Overall, there is no consensus among researchers about how hybrid regimes should be defined or measured. Accordingly, there is much disagreement about which countries are considered to be hybrid regimes, and any description of what typical hybrid regimes look like needs to be seen in the context of specific definitions and measures. Democratic backsliding is the primary cause of the growth of hybrid regime typologies.

==Definition==
Scholars vary on the definition of hybrid regimes based on their primary academic discipline. According to Christoph Mohamad-Klotzbach, "Some scholars argue that deficient democracies and deficient autocracies can be seen as examples of hybrid regimes, whereas others argue that hybrid regimes combine characteristics of both democratic and autocratic regimes." Scholars also debate if these regimes are in transition or are inherently a stable political system. In 1995, Terry Karl introduced the notion of a "hybrid" regime, which was simply defined as "combining democratic and authoritarian elements". According to Professor Matthijs Bogaards, hybrid types are:
not diminished subtypes, since they do not lack the full development of a characteristic, but rather they exhibit a mixture of characteristics of both basic types, so that they simultaneously combine autocratic and democratic dimensions or institutions

Pippa Norris defined hybrid regimes as:

a system characterized by weak checks and balances on executive powers, flawed or even suspended elections, fragmented opposition forces, state restrictions on media freedoms, intellectuals, and civil society organizations, curbs on the independence of the judiciary and disregard for rule of law, the abuse of human rights by the security forces, and tolerance of authoritarian values.
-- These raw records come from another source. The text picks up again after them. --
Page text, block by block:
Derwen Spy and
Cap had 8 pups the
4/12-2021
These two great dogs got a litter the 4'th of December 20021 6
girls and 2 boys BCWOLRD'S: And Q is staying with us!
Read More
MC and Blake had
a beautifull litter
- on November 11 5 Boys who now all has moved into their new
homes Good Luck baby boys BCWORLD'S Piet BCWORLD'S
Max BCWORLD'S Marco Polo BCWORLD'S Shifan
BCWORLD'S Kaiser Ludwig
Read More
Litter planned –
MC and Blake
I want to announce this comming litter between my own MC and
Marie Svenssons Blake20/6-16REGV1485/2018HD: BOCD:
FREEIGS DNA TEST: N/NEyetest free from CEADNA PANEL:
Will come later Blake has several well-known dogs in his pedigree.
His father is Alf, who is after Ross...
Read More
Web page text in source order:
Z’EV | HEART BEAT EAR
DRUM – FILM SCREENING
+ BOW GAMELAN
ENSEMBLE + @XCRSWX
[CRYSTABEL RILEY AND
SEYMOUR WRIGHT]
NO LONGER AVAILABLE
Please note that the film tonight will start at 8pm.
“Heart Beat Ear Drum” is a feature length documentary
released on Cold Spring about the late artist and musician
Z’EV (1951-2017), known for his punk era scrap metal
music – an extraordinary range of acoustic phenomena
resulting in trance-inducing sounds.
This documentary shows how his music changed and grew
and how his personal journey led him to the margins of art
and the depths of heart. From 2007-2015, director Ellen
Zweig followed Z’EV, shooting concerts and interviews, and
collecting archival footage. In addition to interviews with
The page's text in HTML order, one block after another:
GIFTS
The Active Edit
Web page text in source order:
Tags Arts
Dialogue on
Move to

Henry E. Hale defined hybrid regimes as:

a political regime that combines some democratic and some autocratic elements in a significant manner. It is not, however, a mere half-way category: hybrid regimes have their own distinct dynamics that do not simply amount to half of what we would see in a democracy plus half of what we would see in an autocracy.

Leonardo Morlino defined hybrid regimes as:

a set of institutions that have been persistent, be they stable or unstable, for about a decade, have been preceded by authoritarianism, a traditional regime (possibly with colonial characteristics), or even a minimal democracy and are characterized by the break-up of limited pluralism and forms of independent, autonomous participation, but the absence of at least one of the four aspects of a minimal democracy

Professor Jeffrey C. Isaac defined hybrid regimes as:

Hybrid regimes have the common feature that they all have competition, although the political elite in power deliberately rearranges state regulations and the political arena so as to grant itself undue advantages.

=== History ===

Countries autocratizing (red) or democratizing (blue) substantially and significantly (2010–2020). Countries in grey are substantially unchanged.
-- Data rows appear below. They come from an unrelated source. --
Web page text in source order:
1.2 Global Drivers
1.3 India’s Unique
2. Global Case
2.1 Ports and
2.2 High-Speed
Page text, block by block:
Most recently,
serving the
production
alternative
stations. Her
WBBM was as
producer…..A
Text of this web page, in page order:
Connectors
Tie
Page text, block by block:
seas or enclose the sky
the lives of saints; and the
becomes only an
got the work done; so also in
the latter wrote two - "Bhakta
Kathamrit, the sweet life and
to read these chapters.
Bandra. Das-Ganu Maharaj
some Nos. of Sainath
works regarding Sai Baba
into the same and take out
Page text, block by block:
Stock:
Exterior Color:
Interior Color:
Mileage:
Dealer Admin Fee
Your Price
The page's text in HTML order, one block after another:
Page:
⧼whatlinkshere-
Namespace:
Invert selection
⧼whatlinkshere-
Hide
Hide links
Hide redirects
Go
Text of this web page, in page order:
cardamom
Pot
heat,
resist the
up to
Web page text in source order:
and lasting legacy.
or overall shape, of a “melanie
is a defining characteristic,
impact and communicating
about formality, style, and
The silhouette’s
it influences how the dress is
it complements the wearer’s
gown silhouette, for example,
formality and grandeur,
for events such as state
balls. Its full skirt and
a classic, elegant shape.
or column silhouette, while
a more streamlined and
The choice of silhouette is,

The third wave of democratization from the 1970s onward has led to the emergence of hybrid regimes that are neither fully democratic nor fully authoritarian. Neither the concept of illiberal democracy nor the concept of electoral authoritarianism fully describes these hybrid regimes.

Since the end of the Cold War, such regimes gradually outnumbered the classical dictatorships. Authoritarian regimes change, and when countries liberalize, limited elections tend to follow, sooner or later. "Liberal democracy" is often purported when, in fact, this process basically froze "halfway." In relation to regimes that were previously called "transitional" in the 1980s, the term hybrid regime began to be used. According to Thomas Carothers:
the majority of "transitional countries" are neither completely dictatorial nor aspiring to democracy, and by and large they cannot be called transitional. They are located in the politically stable gray zone, changes in which may not take place for decades. Thus, he stated that hybrid regimes must be considered without the assumption that they will ultimately become democracies. These hybrid regimes were called semi-authoritarianism or electoral authoritarianism.

Hybrid regimes have evolved to lean more authoritarian while keeping some democratic traits. One of the main issues with authoritarian rule is the ability to control the threats from the masses, and democratic elements in hybrid regimes can reduce social tension between the masses and the elite. After the third wave of democratization, some regimes became stuck in the transition to democracy, causing the creation of weak democratic institutions. This results from a lack of institutional ownership during critical points in the transition period leading the regime into a gray zone between democracy and autocracy.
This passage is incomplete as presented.